Write out again, exactly, the lines below starting at the one with "source $HOME/.cshrc [27, 757, 88, 764]" and ending at the one with "POSIX systems. OpenFOAM-1.7.x".
Dataset records Start Marker
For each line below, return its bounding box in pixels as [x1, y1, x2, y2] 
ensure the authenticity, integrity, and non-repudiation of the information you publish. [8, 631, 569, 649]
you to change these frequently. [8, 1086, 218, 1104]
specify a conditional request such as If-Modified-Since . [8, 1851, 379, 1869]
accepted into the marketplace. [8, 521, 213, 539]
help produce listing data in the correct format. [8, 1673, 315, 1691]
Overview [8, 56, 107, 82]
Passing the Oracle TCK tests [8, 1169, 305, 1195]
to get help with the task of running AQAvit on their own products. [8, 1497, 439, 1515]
Dataset records End Marker
Dataset records Start Marker
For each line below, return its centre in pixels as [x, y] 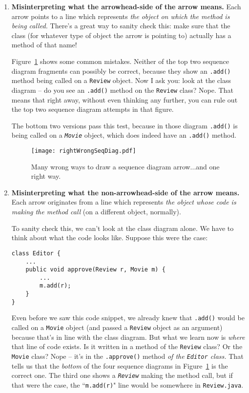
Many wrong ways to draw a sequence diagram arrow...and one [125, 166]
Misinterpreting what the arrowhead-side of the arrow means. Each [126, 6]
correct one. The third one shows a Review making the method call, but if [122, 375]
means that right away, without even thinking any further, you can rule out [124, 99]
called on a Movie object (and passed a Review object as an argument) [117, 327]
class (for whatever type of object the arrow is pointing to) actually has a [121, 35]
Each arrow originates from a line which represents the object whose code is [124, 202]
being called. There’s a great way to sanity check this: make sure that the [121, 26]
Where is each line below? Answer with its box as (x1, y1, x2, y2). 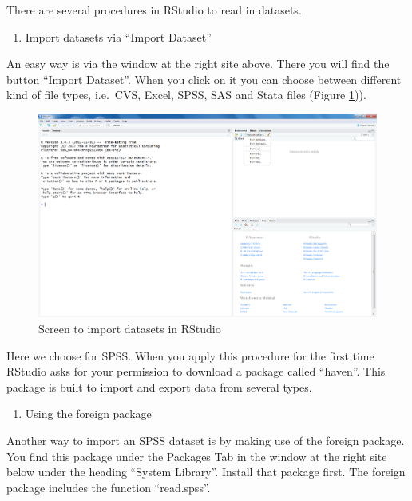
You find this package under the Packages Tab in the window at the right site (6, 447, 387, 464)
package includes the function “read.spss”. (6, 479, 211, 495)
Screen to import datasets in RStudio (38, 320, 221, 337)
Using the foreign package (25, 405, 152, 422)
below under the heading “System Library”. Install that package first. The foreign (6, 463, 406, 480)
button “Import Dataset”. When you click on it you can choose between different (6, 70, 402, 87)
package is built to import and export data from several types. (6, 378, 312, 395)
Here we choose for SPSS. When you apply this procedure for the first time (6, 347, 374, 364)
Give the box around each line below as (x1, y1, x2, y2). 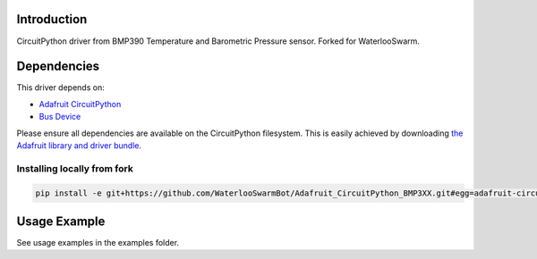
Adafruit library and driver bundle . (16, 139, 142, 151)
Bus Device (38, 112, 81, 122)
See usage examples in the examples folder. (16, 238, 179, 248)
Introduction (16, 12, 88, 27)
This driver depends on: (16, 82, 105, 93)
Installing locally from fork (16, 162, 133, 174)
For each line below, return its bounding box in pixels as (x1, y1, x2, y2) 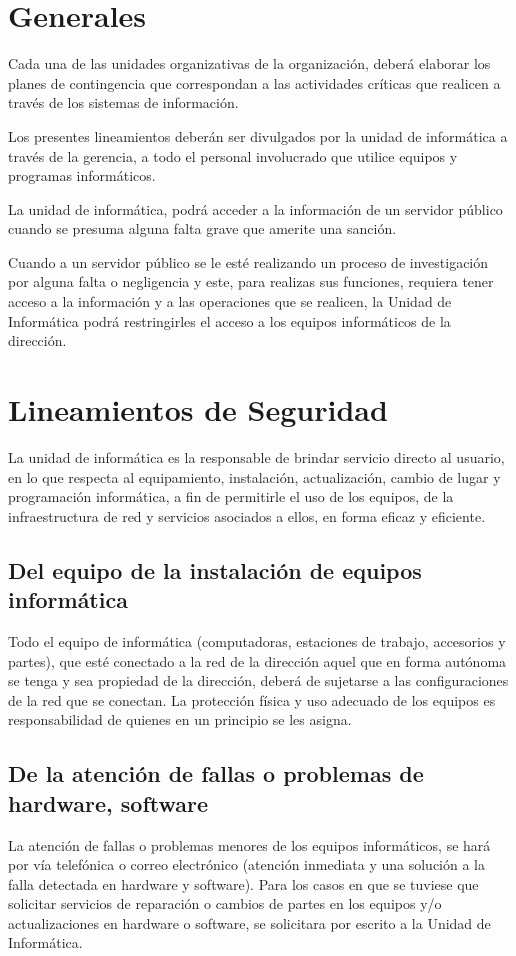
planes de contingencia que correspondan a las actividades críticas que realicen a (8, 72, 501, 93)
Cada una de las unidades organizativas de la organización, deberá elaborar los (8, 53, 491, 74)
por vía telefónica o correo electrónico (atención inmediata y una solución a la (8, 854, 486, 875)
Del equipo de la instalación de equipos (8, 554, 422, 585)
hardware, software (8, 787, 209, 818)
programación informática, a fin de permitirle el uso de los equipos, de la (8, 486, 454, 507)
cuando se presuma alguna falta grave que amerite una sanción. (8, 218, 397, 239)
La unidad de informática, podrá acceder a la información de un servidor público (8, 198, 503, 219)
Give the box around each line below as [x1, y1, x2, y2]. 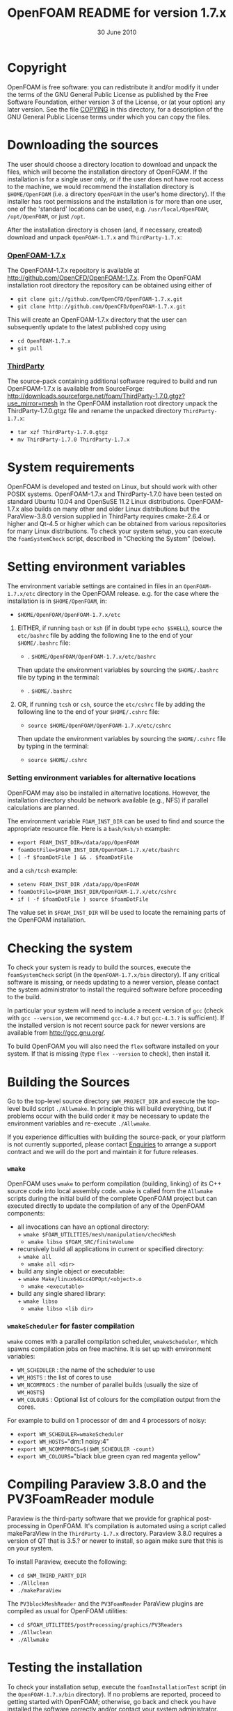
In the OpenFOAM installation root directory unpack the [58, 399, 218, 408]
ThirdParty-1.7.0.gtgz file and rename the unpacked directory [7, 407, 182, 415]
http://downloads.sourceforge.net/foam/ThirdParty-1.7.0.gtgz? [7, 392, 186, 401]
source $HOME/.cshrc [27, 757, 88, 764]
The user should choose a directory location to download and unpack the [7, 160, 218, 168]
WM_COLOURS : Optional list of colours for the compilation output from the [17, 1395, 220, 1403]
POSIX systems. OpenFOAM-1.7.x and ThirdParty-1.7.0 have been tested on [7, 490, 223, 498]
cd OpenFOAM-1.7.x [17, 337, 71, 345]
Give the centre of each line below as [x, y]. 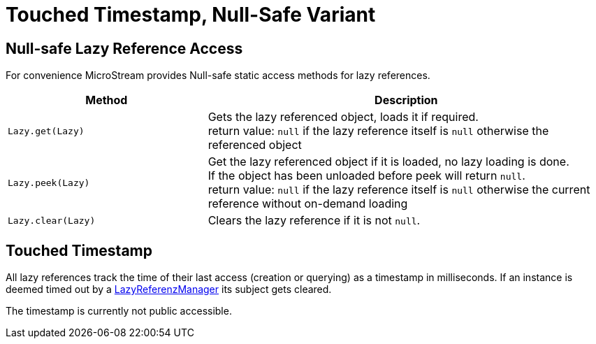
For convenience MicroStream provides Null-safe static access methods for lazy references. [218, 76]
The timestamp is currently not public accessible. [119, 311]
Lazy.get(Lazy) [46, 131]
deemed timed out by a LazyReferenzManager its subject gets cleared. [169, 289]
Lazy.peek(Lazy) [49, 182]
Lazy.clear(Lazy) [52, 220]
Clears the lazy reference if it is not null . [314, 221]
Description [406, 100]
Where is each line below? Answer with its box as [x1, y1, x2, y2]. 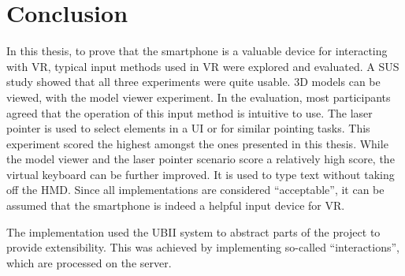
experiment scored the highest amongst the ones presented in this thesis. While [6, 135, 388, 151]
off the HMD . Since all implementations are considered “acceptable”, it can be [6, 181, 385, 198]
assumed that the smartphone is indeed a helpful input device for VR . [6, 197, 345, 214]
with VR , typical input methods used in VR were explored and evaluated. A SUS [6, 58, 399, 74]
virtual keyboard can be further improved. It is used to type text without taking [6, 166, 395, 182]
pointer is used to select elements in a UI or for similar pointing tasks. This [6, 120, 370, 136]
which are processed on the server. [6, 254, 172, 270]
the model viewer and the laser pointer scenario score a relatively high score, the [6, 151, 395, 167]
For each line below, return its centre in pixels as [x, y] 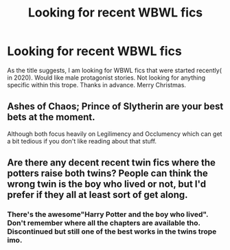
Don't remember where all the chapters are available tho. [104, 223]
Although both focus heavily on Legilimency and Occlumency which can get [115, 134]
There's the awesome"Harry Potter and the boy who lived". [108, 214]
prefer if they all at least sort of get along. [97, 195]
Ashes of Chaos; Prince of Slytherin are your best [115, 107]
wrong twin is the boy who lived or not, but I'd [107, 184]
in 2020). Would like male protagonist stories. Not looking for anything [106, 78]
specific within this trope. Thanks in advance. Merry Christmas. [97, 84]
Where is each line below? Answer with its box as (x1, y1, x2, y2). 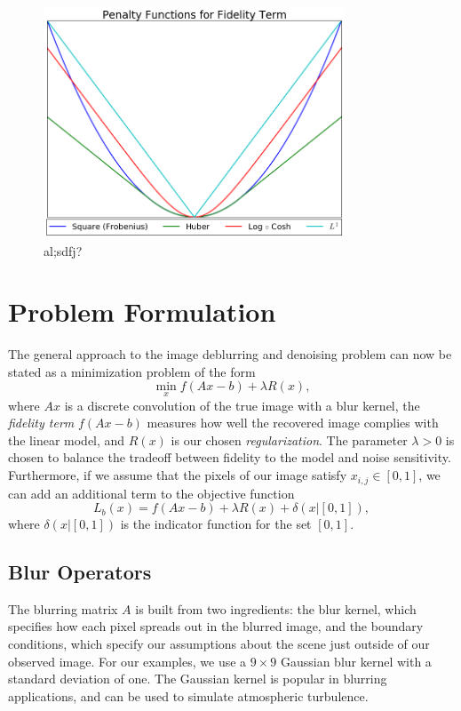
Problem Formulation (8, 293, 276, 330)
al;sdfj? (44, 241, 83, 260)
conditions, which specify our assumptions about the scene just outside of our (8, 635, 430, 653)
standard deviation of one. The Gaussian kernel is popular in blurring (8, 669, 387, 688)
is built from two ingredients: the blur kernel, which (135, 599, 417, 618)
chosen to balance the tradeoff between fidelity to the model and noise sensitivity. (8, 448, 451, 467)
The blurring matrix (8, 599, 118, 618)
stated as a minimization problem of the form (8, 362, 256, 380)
Dataset records End Marker
Dataset records Start Marker
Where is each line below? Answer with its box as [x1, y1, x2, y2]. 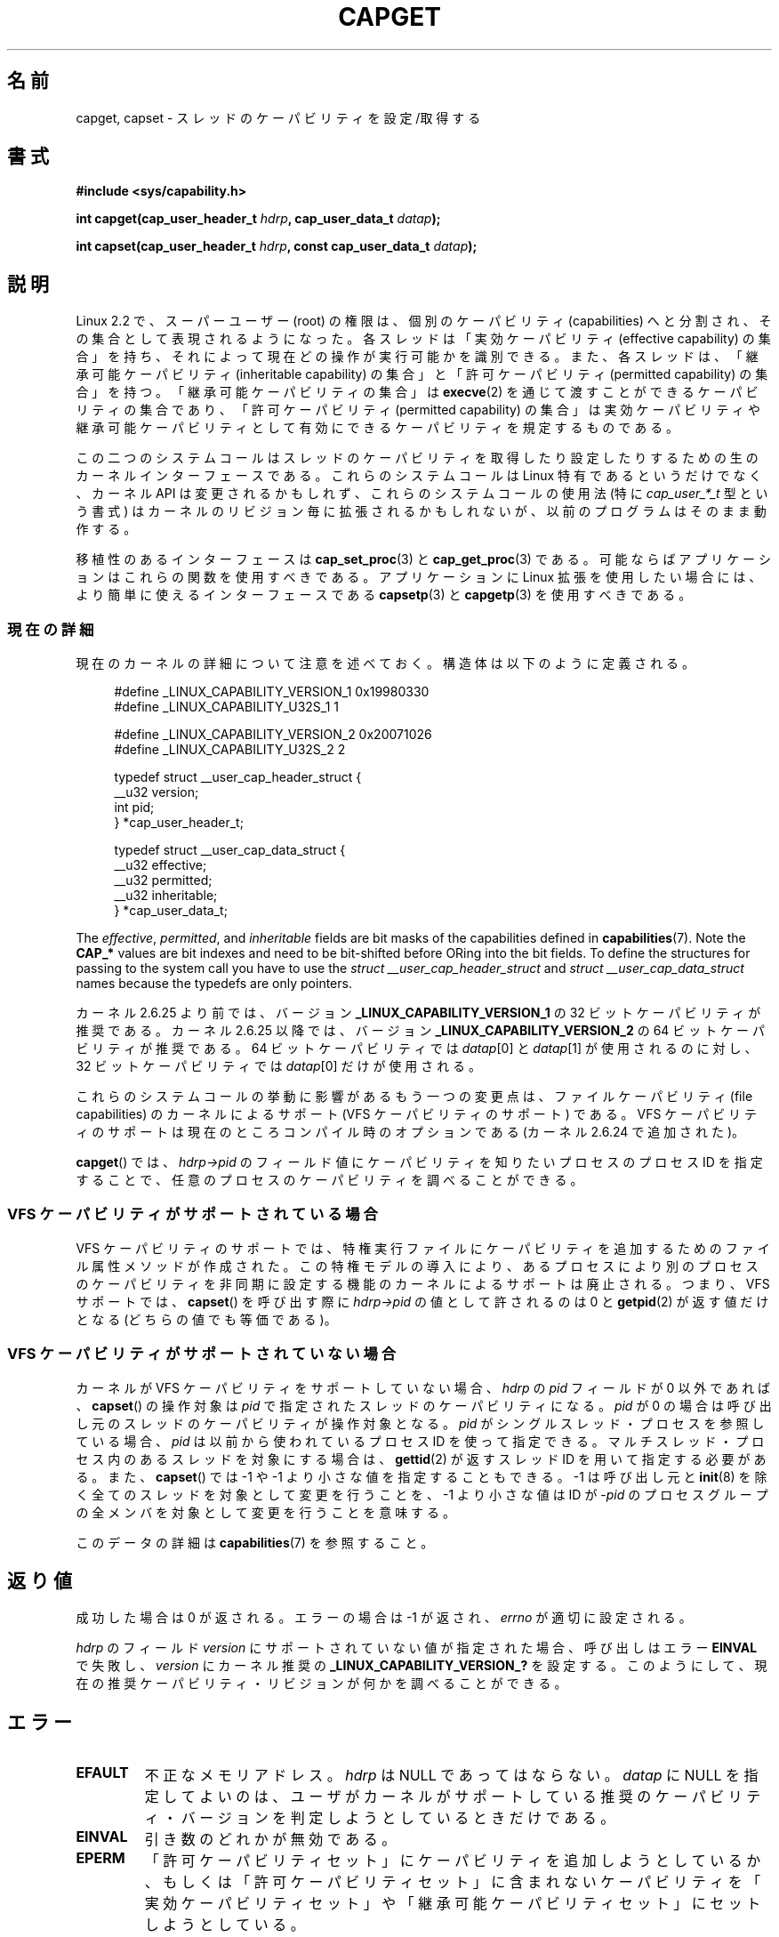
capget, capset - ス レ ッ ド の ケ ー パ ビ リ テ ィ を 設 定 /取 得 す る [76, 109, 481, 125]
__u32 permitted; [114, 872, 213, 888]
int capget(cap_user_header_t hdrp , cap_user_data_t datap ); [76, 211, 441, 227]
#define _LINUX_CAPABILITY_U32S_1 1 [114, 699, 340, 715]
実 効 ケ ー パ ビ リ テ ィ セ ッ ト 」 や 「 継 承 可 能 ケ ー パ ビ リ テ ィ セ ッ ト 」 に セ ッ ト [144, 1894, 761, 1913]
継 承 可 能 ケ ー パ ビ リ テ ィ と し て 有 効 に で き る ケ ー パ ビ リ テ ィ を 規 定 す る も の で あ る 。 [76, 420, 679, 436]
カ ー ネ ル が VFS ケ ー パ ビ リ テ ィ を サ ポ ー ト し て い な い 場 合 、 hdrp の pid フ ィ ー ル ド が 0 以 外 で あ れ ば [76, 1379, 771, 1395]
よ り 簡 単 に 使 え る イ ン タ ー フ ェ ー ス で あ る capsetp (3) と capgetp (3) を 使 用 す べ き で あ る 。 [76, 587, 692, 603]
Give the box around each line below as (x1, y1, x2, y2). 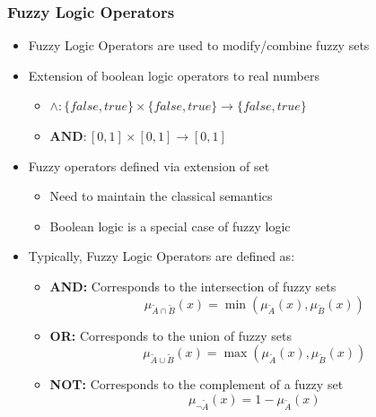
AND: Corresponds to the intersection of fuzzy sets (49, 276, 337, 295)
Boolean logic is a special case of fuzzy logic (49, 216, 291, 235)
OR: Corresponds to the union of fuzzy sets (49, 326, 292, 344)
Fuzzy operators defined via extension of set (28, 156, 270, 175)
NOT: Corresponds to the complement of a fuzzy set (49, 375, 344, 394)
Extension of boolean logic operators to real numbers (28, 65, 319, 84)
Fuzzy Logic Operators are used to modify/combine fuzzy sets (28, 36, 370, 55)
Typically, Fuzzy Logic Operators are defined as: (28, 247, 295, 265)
Dataset records End Marker
Solution for this problem —
source $HOME/.cshrc [27, 757, 88, 764]
The user should choose a directory location to download and unpack the [7, 160, 218, 168]
WM_COLOURS : Optional list of colours for the compilation output from the [17, 1395, 220, 1403]
POSIX systems. OpenFOAM-1.7.x and ThirdParty-1.7.0 have been tested on [7, 490, 223, 498]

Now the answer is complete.